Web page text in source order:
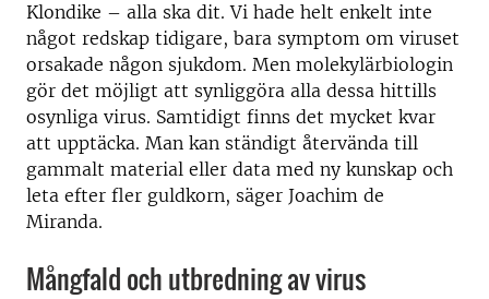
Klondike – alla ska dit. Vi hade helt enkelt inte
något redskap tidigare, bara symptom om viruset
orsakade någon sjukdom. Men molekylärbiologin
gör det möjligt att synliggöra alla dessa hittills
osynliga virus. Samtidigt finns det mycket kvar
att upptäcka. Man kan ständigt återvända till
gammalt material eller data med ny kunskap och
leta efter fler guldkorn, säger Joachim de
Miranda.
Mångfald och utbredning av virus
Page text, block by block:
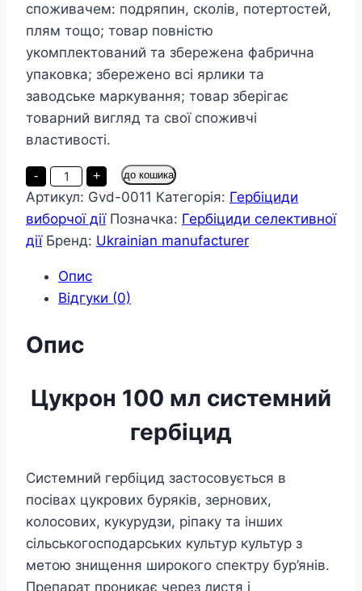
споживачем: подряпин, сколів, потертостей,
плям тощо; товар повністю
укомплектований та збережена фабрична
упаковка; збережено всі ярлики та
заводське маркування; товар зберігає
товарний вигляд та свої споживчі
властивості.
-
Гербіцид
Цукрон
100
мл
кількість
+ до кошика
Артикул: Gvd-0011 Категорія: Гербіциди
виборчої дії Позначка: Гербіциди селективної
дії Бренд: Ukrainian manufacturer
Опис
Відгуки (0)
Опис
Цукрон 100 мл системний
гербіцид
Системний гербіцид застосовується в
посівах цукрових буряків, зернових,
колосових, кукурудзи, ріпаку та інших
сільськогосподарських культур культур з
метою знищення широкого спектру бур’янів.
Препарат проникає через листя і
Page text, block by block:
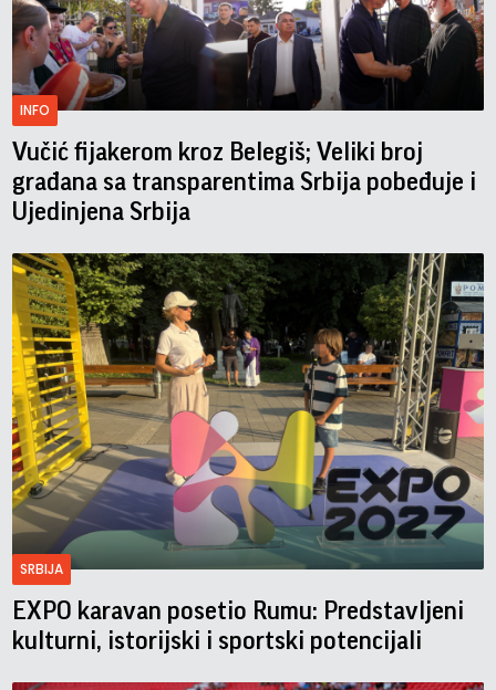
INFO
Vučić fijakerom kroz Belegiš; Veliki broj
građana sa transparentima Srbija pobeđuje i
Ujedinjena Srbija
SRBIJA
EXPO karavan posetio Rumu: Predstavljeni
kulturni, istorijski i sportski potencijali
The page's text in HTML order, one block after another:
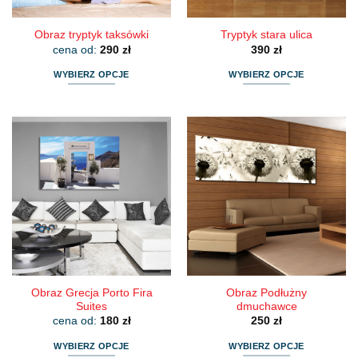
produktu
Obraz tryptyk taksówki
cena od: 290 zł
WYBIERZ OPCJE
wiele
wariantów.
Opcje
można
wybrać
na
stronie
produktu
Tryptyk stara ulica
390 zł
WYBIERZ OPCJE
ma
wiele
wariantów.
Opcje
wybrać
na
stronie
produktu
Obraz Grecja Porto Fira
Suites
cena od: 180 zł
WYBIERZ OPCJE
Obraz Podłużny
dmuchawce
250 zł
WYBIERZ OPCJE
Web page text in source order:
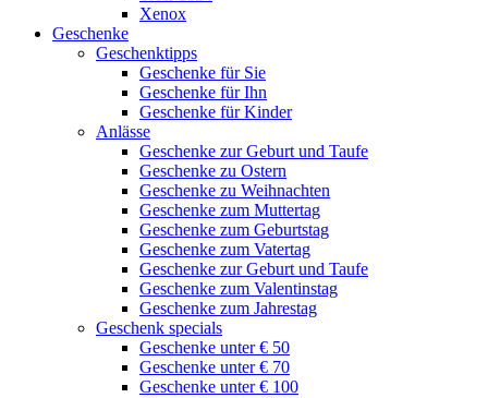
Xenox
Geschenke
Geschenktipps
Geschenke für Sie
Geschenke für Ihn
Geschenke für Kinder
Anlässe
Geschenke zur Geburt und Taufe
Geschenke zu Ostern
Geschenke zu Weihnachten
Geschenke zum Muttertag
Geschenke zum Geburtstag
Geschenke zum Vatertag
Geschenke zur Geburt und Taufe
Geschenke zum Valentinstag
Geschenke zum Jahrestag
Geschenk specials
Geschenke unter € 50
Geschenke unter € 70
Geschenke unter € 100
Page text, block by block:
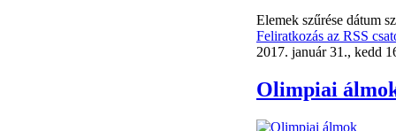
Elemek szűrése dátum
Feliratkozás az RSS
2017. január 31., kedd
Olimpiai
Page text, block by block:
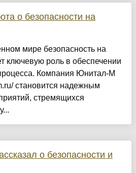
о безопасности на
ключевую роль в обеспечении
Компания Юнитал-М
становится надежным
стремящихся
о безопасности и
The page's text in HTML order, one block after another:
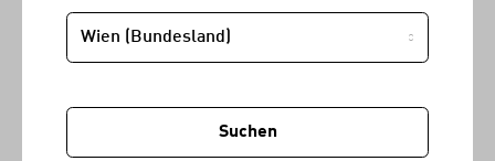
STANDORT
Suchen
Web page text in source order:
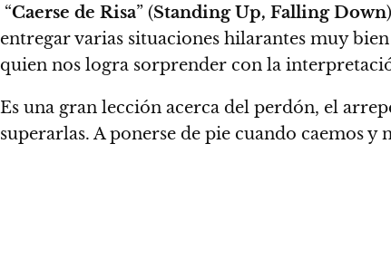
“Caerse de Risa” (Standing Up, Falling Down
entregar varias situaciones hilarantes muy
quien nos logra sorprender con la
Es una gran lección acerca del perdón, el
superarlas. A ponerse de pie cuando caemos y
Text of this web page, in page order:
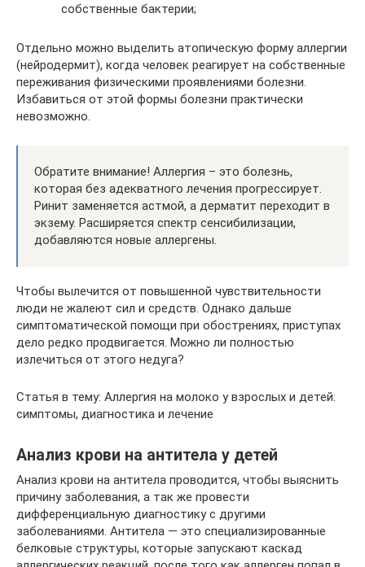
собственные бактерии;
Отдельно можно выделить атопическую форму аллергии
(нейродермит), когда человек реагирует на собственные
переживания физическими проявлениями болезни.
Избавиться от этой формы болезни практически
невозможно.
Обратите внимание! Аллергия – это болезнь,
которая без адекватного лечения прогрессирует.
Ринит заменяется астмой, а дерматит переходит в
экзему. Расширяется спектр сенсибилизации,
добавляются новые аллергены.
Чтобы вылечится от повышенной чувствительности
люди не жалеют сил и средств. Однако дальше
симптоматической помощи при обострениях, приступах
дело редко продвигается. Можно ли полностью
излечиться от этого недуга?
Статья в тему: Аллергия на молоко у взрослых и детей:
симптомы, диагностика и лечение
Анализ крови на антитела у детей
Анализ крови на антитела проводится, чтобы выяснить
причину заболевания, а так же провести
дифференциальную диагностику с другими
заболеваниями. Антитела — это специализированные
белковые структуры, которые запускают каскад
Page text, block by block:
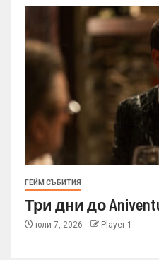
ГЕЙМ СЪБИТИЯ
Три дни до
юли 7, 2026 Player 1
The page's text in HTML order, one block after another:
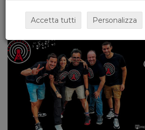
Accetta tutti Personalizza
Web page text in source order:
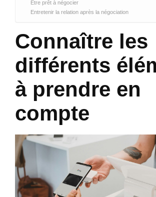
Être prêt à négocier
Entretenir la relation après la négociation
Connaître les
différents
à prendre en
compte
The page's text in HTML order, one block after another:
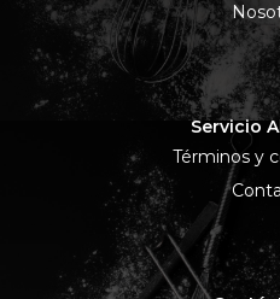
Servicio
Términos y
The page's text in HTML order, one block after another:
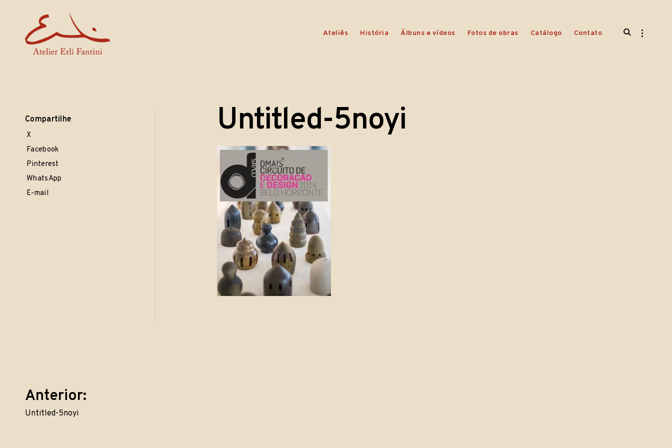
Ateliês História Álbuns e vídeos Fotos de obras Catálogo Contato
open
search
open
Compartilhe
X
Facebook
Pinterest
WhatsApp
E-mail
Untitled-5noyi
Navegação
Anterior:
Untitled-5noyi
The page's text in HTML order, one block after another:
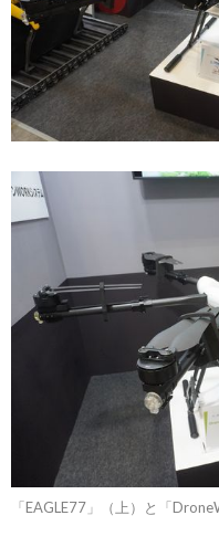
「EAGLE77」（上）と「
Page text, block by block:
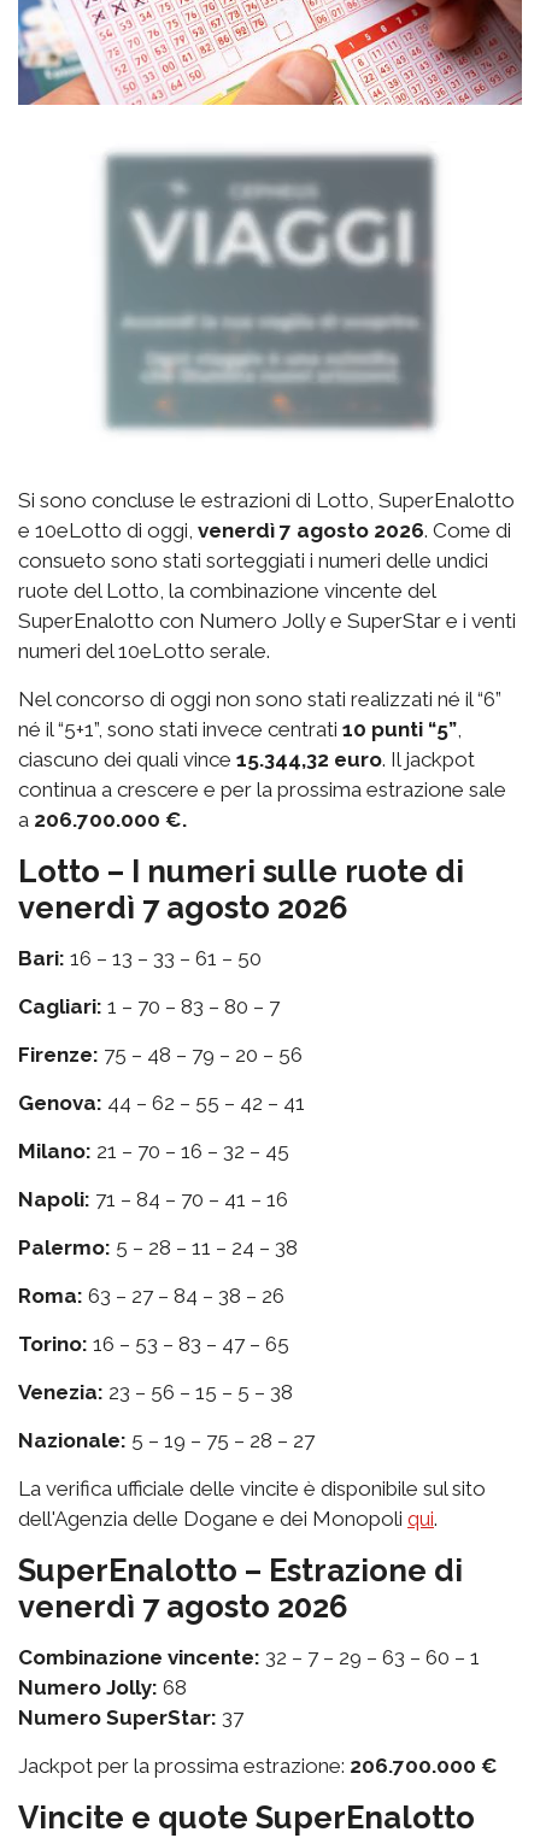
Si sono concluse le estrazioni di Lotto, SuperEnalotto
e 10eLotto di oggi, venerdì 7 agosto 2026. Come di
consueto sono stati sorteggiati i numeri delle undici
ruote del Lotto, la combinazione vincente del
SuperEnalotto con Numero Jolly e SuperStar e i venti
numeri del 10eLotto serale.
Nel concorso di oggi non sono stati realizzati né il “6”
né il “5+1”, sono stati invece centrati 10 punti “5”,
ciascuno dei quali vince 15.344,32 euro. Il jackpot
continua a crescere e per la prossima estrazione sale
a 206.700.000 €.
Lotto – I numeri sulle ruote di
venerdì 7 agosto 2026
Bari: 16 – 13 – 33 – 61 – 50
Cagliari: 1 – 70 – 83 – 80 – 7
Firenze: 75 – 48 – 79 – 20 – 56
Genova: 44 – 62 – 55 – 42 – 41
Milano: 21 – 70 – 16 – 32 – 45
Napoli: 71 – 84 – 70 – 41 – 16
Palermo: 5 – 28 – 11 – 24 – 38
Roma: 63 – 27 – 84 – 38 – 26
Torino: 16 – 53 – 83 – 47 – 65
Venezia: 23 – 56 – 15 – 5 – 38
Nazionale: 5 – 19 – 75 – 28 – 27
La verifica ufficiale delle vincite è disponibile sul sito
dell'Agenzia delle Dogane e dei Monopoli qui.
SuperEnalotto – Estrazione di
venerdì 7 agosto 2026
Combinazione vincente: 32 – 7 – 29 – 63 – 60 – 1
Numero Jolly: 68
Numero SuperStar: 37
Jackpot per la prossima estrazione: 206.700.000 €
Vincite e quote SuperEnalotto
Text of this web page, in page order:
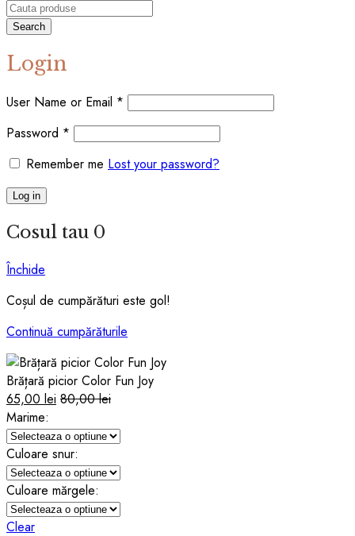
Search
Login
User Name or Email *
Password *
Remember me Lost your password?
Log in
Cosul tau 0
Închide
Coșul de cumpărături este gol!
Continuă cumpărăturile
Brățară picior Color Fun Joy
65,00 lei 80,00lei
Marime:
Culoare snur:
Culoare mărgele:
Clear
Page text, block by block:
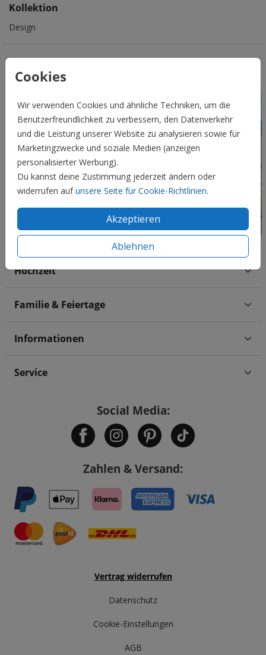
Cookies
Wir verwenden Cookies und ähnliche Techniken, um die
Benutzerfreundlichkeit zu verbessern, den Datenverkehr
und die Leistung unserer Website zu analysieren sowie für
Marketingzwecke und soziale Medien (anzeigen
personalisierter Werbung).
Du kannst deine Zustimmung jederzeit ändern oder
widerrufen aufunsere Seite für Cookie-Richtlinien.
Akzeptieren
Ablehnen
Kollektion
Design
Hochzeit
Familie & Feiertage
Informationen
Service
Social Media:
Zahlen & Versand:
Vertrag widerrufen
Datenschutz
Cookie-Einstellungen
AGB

------------------------

▶ _How to complete this task_: The lines needed are those in the data above that hold the string "Гербіциди"; copy each of them.

▶ _Answer to this problem_:
Артикул: Gvd-0011 Категорія: Гербіциди
виборчої дії Позначка: Гербіциди селективної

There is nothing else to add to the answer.